= Hasan-Ali Beg Bestami =

Hasan-Ali Beg Bestami (fl. 18th century) was an important Safavid official, who subsequently became one of the closest associates of Nader Shah (r. 1736–1747), serving as his chief assayer (moʿayyer al-mamālek).

==Biography==
Hasan-Ali was a slave of either Armenian or Georgian origin, and had already gained a prominent position in the late Safavid era, when he entered the royal service during the reign of king Sultan Husayn (r. 1696–1722), and became an important official by the 1720s. In 1726, by Tahmasp II's order, Hasan-Ali was sent to report on the activities on the then emerging Nader Qoli Beg (later known as Nader Shah). Persuaded by Hasan-Ali, Nader became an associate to Tahmasp II as he joined him, and on the latter's behalf, he was appointed deputy governor of Abivard. As the Encyclopedia Iranica states; "This encounter marked the beginning of a long and close connection between Ḥasan-ʿAli and Nāder".

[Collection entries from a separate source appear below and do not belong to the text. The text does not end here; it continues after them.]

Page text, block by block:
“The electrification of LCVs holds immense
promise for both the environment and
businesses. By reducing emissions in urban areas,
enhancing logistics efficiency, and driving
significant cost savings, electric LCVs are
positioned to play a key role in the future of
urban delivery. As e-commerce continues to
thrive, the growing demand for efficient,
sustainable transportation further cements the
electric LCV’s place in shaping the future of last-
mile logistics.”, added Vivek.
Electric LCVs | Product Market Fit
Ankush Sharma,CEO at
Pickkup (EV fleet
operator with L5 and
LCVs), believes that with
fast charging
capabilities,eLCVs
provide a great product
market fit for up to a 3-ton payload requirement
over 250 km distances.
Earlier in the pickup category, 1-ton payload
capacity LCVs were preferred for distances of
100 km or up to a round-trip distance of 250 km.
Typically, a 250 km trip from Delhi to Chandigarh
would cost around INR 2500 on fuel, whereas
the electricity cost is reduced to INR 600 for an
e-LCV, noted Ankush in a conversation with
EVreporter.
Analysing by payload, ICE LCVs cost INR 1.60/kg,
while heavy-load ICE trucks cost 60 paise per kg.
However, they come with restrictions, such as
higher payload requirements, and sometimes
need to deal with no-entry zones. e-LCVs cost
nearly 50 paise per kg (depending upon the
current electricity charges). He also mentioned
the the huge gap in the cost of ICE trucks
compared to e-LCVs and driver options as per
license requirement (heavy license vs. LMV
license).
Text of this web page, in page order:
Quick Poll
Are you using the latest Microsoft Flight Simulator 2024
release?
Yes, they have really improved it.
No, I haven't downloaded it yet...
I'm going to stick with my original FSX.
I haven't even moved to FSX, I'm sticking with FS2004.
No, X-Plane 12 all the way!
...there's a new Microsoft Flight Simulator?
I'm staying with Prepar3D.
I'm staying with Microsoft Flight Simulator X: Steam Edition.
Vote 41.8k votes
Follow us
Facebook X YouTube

In the early 1730s, Hasan-Ali lived in Isfahan, and functioned as a messenger between Nader and Tahmasp II, and he oversaw the fiscal affairs of Iran from there as well. He later played a role in the removal of Tahmasp II from the throne and the subsequent crowning of then still infant Abbas III in 1732. By 1736, when Nader was already the de facto ruler of Iran for many years, Hasan-Ali was known as one of his most trusted and principal advisors. Nader suggested to his closest intimates, after a great hunting party on the Moghan plains, that he should be proclaimed the new king (shah) in place of the young Abbas III. The small group of close intimates, Nader's friends, included Tahmasp Khan Jalayer as well as Hasan-Ali. Following Nader's suggestion, the group did not "demur", and Hasan-Ali remained silent. When Nader asked him why he remained silent, Hasan-Ali replied that the best thing for Nader to do would be assembling all leading men of the state, in order to receive their agreement in "a signed and sealed document of consent". Nader approved with the proposal, and the writers of the chancellery, which included the court historian Mirza Mehdi Khan Astarabadi, were instructed with sending out orders to the military, clergy and nobility of the nation to summon at the plains. From the crowning ceremony on the Moghan at which Hasan-Ali was present, up to Nader's death in 1747, he was a permanent resident at the king's camp. After Nader's assassination in 1747, Hasan-Ali managed to escape. This caused Nader's long-time Jesuit doctor Bazin to form suspicious assumptions regarding Hasan-Ali, and he therefore believed that the latter had a certain involvement in the assassination plot.

Following the death of Nader and the succession to the throne by his nephew Ali-Qoli, Hasan-Ali briefly served as an important advisor to the latter. Following this short occupation, he returned to Isfahan. There, it is said that Hasan-Ali allegedly "counseled Karim Khan Zand to enthrone Abu Torab Mirza as king Ismail III in 1750". The descendants of Hasan-Ali adopted the title of moʿayyer al-mamālek as their family name. Decades later, one of Hasan-Ali's namesake descendants, would serve as a government official of the then ruling Qajar dynasty of Iran, during the reign of Fath-Ali Shah Qajar (r. 1797–1834). He married one of the latter's daughters as well, around 1834.